Suppose that \(\delta \epsilon \) is such that it changes sign under an inversion of the (xyz) coordinate system \(\delta \epsilon \rightarrow -\delta \epsilon \). Such an inversion reverses the sense of rotation, and must interchange the two modes \(\phi _1\) and \(\phi _2\) (i.e. it is equivalent to swapping the eigenvectors of the rotation matrix). Thus, for this particular form of perturbation

$$\begin{aligned} \int \phi _{1}^{\star }\delta \epsilon \phi _1\,{\text{ d }}^{2}\varvec{x}=-\int \phi _{2}^{\star }\delta \epsilon \phi _2\,{\text{ d }}^{2}\varvec{x} \end{aligned}$$
(158)

implying that Eqns. (154) and (155) simply reduce to, \(\lambda =\delta k_0/k_0\), and \(m=(1/2)\int \phi _2^{\star }\,\delta \epsilon \,\phi _2\,{\text{ d }}^{2}\varvec{x}\). If m changes as a function of x alone, homogeneous at infinity and smoothly changing from \(-\lambda \) to \(+\lambda \), then there is a general solution to (157)

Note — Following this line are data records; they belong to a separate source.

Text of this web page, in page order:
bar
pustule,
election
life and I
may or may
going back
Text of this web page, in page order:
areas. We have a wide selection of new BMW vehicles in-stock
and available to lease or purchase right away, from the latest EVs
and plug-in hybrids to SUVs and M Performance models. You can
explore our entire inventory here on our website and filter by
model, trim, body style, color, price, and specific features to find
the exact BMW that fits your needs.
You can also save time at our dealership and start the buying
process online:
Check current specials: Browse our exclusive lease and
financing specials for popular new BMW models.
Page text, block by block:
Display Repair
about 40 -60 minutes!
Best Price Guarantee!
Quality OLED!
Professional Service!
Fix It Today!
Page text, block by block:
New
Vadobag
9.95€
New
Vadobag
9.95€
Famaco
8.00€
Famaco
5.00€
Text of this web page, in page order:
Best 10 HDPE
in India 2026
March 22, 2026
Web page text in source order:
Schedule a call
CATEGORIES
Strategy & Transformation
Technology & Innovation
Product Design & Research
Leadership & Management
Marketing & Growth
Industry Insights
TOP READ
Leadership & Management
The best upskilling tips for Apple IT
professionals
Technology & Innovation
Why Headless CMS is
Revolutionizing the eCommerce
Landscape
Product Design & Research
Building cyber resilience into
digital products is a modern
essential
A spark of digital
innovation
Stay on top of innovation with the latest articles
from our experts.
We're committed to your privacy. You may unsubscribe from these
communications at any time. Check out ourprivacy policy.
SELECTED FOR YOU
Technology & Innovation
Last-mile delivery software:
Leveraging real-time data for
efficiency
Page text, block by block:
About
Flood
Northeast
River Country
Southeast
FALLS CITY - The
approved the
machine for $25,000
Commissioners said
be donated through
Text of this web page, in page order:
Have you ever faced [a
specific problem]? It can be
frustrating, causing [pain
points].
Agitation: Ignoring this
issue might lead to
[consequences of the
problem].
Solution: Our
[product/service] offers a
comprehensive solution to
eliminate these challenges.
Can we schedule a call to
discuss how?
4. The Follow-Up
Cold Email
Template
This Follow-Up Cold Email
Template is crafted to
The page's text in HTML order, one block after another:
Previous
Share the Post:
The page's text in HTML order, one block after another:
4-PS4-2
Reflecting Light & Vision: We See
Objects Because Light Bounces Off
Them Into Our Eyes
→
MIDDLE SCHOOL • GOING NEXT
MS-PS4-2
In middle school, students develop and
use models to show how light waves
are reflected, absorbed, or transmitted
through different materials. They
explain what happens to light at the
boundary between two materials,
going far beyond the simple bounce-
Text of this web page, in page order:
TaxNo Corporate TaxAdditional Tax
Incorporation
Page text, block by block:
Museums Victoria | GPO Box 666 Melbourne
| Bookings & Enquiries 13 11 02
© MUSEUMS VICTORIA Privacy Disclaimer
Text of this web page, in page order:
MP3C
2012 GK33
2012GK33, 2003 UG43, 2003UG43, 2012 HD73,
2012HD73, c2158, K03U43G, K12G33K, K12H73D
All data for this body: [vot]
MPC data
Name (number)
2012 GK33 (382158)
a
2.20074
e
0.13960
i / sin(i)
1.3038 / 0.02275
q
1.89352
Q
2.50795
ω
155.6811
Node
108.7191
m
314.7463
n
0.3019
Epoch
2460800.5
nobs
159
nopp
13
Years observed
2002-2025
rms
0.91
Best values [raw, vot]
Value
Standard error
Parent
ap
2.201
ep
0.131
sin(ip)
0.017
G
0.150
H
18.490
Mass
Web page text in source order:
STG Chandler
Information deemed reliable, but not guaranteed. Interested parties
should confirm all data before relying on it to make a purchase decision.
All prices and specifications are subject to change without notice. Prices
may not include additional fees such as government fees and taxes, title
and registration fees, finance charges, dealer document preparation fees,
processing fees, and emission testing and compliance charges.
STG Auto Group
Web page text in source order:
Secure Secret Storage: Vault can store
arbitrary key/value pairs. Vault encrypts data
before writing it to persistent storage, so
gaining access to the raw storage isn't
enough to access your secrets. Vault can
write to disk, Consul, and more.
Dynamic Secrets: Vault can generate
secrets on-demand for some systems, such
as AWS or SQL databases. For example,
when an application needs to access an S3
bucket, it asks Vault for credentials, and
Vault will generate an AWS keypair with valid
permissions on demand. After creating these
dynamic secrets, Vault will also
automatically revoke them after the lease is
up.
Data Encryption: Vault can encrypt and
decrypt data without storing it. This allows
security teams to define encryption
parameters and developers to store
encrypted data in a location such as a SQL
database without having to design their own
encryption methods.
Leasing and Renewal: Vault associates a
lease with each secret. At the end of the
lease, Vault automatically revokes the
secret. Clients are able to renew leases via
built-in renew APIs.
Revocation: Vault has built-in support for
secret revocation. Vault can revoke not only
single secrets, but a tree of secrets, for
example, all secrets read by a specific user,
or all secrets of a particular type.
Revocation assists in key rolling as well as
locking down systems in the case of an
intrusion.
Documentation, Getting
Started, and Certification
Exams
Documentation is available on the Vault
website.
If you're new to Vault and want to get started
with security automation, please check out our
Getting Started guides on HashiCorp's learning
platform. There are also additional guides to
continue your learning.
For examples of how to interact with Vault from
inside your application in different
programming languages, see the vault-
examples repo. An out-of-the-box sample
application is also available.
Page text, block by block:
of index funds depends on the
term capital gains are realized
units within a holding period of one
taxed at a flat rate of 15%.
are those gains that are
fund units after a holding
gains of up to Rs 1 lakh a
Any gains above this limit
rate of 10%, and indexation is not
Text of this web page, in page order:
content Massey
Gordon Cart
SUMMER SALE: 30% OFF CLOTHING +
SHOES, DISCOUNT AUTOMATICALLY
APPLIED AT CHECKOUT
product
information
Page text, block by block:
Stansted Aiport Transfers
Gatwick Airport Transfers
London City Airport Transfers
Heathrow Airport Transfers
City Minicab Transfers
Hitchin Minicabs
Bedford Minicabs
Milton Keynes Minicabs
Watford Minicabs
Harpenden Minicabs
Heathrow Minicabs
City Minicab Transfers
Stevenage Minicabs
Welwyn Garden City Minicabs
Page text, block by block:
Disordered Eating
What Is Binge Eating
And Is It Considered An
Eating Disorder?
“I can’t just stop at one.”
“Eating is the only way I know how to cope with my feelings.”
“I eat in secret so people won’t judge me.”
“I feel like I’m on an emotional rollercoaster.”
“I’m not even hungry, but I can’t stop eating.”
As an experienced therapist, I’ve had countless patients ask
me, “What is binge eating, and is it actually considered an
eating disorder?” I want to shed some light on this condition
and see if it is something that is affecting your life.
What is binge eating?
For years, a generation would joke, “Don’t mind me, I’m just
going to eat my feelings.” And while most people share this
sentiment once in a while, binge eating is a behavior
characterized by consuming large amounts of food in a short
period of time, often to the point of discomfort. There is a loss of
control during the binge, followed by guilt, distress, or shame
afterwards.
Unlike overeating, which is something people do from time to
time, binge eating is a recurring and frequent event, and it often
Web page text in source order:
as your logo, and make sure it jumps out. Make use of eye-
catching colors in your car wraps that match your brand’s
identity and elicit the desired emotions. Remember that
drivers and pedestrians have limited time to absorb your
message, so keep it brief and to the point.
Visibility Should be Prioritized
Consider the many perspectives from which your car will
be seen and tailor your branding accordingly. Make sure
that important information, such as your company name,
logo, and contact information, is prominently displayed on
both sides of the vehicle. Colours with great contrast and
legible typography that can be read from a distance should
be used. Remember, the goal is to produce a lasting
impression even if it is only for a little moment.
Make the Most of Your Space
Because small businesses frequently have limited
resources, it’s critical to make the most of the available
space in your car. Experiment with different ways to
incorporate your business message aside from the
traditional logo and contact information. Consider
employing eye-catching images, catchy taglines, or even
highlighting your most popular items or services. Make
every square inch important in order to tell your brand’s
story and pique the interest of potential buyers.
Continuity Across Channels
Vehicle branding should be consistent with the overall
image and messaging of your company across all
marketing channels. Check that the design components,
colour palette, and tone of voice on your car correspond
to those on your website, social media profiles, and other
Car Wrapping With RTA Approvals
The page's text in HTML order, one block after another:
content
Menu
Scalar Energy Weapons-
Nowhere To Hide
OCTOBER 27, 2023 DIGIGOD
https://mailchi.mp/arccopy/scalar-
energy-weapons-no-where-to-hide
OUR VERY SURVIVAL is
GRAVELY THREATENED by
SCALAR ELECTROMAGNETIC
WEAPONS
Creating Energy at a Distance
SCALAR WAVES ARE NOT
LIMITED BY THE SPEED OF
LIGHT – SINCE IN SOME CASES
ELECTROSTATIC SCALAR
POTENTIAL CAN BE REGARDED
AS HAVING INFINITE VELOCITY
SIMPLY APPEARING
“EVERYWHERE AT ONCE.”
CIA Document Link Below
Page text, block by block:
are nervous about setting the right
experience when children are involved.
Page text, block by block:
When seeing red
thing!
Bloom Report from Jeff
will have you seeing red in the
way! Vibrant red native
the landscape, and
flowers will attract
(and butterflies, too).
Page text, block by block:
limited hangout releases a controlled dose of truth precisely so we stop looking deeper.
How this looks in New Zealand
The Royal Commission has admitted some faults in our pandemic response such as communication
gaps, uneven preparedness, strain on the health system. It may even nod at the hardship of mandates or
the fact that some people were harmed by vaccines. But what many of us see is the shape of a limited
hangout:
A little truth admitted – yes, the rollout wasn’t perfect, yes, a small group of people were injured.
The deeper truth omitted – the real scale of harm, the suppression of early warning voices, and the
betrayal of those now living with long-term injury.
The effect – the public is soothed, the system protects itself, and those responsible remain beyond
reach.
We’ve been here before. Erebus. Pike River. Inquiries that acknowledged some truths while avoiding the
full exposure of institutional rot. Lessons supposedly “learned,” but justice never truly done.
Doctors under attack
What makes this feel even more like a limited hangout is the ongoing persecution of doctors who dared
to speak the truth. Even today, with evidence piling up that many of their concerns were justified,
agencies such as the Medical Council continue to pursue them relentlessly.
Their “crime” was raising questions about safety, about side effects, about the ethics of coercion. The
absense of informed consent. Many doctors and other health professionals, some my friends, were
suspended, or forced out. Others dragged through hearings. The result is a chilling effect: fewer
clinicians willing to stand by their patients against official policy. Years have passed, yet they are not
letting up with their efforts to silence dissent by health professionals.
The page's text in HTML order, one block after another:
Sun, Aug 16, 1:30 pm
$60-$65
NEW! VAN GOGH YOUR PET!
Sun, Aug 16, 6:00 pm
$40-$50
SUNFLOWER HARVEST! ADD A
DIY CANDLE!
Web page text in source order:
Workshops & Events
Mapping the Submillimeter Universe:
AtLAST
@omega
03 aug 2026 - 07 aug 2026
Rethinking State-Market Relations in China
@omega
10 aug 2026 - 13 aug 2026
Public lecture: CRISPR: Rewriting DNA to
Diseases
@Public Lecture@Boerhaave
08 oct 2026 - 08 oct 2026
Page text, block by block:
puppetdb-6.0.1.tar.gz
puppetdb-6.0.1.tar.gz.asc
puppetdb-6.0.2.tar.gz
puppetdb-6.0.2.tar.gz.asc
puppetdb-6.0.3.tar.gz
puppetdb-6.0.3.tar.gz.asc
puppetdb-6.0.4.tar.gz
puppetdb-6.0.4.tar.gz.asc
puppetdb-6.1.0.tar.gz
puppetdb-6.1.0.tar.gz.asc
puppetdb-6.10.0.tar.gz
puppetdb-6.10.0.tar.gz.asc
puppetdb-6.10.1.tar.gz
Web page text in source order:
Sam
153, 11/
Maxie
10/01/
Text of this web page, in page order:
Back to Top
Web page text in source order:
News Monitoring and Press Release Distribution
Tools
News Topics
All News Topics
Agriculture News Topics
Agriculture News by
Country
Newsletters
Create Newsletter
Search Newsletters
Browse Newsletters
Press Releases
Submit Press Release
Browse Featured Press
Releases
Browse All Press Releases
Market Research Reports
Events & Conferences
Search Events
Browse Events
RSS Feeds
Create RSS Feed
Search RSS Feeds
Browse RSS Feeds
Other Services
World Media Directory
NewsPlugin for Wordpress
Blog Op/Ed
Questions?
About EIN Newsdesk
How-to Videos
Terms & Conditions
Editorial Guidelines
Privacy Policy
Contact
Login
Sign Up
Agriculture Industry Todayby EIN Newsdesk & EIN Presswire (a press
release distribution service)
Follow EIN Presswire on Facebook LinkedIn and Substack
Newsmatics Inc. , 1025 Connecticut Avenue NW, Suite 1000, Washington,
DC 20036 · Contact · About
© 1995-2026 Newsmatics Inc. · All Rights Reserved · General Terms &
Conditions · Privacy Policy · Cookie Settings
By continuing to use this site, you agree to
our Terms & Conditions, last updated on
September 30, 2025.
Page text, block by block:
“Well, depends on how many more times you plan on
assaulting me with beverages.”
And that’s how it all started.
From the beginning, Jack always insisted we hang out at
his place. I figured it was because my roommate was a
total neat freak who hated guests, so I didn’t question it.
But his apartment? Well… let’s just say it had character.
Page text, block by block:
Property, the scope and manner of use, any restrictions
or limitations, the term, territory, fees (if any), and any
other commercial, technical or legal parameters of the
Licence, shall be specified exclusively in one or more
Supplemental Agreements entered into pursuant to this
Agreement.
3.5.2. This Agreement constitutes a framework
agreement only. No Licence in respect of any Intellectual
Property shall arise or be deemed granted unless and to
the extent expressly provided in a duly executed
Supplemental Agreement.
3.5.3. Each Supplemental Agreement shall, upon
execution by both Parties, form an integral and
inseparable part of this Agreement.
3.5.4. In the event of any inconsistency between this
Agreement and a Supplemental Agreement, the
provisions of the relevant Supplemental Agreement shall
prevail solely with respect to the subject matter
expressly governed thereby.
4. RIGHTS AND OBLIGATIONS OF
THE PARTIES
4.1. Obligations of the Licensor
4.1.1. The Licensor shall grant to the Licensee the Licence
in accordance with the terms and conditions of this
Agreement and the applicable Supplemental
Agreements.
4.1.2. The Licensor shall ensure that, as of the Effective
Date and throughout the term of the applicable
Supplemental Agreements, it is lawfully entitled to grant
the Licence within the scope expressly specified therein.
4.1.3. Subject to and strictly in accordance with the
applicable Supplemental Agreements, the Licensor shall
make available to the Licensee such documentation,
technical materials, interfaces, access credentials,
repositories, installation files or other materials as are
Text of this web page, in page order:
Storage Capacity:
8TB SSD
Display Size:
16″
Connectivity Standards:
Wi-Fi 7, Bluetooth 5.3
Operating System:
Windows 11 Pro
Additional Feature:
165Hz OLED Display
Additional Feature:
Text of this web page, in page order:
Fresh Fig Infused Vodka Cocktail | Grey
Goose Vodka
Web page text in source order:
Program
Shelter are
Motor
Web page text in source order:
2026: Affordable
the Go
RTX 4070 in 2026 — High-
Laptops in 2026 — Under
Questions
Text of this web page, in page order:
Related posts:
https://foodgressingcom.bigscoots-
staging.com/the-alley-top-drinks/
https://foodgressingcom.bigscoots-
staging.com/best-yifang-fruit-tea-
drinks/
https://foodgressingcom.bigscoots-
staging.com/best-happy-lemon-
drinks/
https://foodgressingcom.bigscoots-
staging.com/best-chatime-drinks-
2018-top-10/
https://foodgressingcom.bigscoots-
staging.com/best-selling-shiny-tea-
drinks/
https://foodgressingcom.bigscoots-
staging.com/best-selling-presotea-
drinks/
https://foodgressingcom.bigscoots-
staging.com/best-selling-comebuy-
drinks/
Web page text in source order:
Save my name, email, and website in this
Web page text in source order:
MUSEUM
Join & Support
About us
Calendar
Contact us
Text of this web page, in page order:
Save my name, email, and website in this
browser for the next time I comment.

$$\begin{aligned} |\psi \rangle =\textrm{e}^{-\frac{1}{v}\int _0^x m(x')\,{\text{ d }}x'+\textrm{i}k_y y}\frac{1}{\sqrt{2}}\left( \begin{matrix}1\\ \textrm{i}\end{matrix}\right) \end{aligned}$$
(159)

which holds only for \(\lambda =-v k_y\), and hence only a negative phase velocity. Assuming \(|m|=\lambda \) as \(|x|\rightarrow \infty \), the mode (159) takes the form

$$\begin{aligned} |\psi \rangle \propto \textrm{e}^{-|k_y|(|x|-\textrm{i}y)} \end{aligned}$$
(160)

i.e. an analytic function of \(\mathcal {Z}\) or \(\mathcal {Z}^{\star }\), depending on which side of the interface we are considering. This mode is a special case of the one–way propagation Jackiw–Rebbi mode of the two dimensional Dirac equation [50]. Again, the idea of enforcing one–way propagation of a wave through demanding analyticity—in this case finding unidirectional interface state through connecting materials where the wave behaves as a function of \(\mathcal {Z}\) and \(\mathcal {Z}^{\star }\)—is a simple shortcut to findings that are ordinarily connected with topological arguments [51].

9 Concluding Remarks

Topology is a deep subject that a physicist can easily get lost in. At the beginning of the tutorial we spent some time building up some small foundations of topology, for the special case of vectors living on closed surfaces. As many physicists do not receive any education in this area of mathematics, we hope that this will be a useful introduction, clarifying the origins of the infamous “Chern number”, in addition to the connection between this invariant and the number of trapped wave at an interface.

Although powerful, in the author’s view it is also problematic that the prediction of topological interface states lacks any local information about either the wave behaviour, or the properties of the interface. This makes it very difficult to understand the origins of these one–way interface states. What is it about the material that leads to this one way propagation, and could we have predicted these states without using topology?

The Chern number records the number and type of critical points in the Berry connection over e.g. the torus corresponding to the first Brillouin zone. In the second half of the tutorial we showed in some examples that these critical points correspond to points where the refractive index is zero. In terms of crystal optics the refractive index at these points vanishes in a complex direction, e.g. \(\varvec{e}_{x}+\textrm{i}\varvec{e}_{y}\). This is equivalent to the wave satisfying the Cauchy–Riemann conditions and thus circulating in only one direction, which is the origin of the one–way propagation of the interface states found from a topological calculation. Finding these zero index points can thus be used as a shortcut to find one–way propagating interface modes, as shown in our examples in electromagnetic materials, elastic continua, and periodic materials. The reader may find this a useful alternative to standard topological calculations.